## What to do
As soon as the line containing "I’m not entirely" appears in the material below, start returning lines exactly, and end with the line containing "In the case".

## Source data
● ● ● ● ●

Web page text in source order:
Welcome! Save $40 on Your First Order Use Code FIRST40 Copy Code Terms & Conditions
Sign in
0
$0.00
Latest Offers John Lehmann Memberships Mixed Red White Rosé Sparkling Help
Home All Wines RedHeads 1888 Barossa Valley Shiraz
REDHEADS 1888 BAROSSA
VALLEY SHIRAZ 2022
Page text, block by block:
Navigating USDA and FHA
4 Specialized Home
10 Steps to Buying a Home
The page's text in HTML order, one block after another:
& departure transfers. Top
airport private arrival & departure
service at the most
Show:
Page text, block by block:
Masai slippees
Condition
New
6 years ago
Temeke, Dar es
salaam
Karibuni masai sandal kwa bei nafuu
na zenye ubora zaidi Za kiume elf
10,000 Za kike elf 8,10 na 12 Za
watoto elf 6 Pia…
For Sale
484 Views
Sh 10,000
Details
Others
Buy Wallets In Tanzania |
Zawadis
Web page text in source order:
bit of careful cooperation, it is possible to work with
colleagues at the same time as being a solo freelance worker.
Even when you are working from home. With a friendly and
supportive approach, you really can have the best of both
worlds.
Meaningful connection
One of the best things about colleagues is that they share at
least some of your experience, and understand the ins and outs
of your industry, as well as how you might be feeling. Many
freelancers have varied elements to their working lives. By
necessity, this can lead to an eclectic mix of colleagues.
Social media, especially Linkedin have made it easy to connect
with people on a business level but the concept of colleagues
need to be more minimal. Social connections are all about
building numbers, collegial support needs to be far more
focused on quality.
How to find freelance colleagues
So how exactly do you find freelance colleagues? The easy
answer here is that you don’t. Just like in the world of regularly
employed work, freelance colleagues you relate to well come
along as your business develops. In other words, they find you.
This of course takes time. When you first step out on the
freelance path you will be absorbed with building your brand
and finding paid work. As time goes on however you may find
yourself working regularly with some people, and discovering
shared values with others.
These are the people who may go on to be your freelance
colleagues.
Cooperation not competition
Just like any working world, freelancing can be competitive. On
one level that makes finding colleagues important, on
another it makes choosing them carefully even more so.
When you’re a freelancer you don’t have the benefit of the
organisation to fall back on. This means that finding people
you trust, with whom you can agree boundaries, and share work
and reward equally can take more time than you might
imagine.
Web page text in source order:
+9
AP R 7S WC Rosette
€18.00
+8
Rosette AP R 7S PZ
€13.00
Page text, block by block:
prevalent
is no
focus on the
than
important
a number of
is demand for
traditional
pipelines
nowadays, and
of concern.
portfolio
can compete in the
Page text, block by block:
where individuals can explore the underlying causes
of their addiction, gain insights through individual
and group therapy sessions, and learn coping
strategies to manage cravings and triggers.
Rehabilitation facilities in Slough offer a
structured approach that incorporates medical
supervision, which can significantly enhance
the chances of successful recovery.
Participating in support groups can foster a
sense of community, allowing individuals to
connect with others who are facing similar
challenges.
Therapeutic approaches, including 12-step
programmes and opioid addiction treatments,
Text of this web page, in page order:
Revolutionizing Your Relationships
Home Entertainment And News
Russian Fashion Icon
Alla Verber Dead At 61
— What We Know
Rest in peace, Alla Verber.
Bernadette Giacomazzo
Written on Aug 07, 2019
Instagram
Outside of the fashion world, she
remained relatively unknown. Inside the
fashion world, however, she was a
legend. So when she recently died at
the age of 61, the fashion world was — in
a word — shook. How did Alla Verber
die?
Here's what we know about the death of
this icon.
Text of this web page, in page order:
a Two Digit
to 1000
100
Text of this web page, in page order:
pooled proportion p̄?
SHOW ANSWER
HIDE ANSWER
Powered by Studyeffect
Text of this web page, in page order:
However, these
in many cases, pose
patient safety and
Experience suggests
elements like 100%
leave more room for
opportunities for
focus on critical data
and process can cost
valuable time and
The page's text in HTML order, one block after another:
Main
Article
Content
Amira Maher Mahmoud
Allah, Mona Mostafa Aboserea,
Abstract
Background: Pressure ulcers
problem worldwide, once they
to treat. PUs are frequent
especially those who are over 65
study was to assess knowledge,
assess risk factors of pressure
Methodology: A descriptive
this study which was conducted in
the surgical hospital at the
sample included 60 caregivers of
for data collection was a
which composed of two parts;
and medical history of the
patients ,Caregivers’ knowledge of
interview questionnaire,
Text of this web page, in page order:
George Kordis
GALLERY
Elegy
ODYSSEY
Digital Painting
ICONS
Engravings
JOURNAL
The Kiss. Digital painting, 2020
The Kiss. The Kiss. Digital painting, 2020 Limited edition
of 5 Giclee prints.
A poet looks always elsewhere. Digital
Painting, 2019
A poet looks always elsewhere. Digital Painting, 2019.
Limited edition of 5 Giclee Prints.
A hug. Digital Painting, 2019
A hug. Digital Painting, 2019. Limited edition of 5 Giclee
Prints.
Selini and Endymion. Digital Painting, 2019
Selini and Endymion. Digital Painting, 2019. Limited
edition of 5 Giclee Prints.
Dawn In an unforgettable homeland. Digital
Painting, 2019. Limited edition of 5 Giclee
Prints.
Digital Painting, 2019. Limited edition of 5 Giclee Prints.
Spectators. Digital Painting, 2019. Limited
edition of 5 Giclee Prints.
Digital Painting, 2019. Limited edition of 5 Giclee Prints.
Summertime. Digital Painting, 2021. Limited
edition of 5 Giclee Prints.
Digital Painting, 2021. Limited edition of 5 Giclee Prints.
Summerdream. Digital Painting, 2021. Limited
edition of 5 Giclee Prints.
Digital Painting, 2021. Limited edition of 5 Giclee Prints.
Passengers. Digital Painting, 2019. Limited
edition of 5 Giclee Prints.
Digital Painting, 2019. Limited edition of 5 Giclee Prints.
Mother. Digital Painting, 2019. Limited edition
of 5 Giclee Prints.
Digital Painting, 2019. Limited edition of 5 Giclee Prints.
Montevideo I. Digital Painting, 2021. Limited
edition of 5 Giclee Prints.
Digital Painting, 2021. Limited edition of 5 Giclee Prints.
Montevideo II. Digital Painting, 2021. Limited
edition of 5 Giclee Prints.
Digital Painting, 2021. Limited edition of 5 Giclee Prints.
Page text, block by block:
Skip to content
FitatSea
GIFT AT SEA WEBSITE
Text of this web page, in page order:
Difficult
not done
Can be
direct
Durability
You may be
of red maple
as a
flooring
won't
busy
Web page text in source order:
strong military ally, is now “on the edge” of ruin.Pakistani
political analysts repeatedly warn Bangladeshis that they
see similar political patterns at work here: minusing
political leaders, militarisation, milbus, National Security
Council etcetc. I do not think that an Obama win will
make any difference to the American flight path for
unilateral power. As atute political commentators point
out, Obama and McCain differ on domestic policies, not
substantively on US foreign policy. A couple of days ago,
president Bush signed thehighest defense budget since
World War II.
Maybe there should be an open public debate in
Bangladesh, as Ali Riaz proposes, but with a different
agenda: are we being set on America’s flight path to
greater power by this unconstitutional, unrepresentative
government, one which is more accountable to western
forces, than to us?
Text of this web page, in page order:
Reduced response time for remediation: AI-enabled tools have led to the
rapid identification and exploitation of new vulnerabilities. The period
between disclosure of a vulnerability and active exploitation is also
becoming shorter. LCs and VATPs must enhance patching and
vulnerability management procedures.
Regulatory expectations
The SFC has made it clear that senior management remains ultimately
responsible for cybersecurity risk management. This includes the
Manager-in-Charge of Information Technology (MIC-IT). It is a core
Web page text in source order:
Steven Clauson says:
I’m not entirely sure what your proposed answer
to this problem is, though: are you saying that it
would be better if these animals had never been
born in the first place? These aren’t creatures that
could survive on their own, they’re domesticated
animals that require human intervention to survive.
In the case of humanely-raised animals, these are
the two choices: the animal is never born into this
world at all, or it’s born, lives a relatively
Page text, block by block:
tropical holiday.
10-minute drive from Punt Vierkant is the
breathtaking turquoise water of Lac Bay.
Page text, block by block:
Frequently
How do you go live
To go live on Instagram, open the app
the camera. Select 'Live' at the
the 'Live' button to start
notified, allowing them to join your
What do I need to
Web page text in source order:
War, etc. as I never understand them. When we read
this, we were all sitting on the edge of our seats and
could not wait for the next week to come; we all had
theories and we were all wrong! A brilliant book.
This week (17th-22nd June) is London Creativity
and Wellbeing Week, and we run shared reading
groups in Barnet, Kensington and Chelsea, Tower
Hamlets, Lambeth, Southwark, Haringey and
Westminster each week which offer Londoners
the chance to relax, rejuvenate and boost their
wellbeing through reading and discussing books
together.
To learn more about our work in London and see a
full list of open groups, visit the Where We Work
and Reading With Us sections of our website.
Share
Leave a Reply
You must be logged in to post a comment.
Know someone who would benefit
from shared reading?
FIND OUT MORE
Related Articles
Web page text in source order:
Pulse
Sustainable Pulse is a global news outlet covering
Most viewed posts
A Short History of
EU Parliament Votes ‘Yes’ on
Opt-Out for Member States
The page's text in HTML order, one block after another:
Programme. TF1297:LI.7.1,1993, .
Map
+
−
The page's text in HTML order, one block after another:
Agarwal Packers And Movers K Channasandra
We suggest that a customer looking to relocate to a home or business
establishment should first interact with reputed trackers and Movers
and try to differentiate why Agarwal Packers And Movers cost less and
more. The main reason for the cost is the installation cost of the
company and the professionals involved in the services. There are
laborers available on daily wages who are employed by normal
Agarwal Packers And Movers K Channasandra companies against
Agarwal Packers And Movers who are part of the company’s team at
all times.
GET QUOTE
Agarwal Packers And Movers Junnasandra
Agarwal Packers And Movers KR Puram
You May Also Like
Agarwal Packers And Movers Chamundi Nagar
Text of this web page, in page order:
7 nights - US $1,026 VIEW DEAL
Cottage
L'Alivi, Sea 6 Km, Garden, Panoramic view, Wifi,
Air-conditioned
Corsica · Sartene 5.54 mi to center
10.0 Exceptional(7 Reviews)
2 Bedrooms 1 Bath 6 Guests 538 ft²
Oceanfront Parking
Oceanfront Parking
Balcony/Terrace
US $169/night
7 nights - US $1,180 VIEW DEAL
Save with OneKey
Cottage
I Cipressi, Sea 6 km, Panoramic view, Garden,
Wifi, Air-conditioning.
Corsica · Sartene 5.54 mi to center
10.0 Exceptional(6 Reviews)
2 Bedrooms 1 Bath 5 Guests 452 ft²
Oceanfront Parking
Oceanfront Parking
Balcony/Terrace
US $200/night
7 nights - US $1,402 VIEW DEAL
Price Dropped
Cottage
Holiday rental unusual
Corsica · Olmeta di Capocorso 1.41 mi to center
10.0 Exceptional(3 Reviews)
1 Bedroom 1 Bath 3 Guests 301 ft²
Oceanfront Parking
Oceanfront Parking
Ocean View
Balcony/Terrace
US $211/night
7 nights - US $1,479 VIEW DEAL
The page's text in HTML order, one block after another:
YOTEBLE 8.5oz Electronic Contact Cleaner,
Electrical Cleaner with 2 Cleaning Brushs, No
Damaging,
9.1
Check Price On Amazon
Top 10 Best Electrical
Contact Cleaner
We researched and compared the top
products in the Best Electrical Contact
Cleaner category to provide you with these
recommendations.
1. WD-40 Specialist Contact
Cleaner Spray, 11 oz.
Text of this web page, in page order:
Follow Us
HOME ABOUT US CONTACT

● ● ● ● ●

## Answer section
I’m not entirely sure what your proposed answer
to this problem is, though: are you saying that it
would be better if these animals had never been
born in the first place? These aren’t creatures that
could survive on their own, they’re domesticated
animals that require human intervention to survive.
In the case of humanely-raised animals, these are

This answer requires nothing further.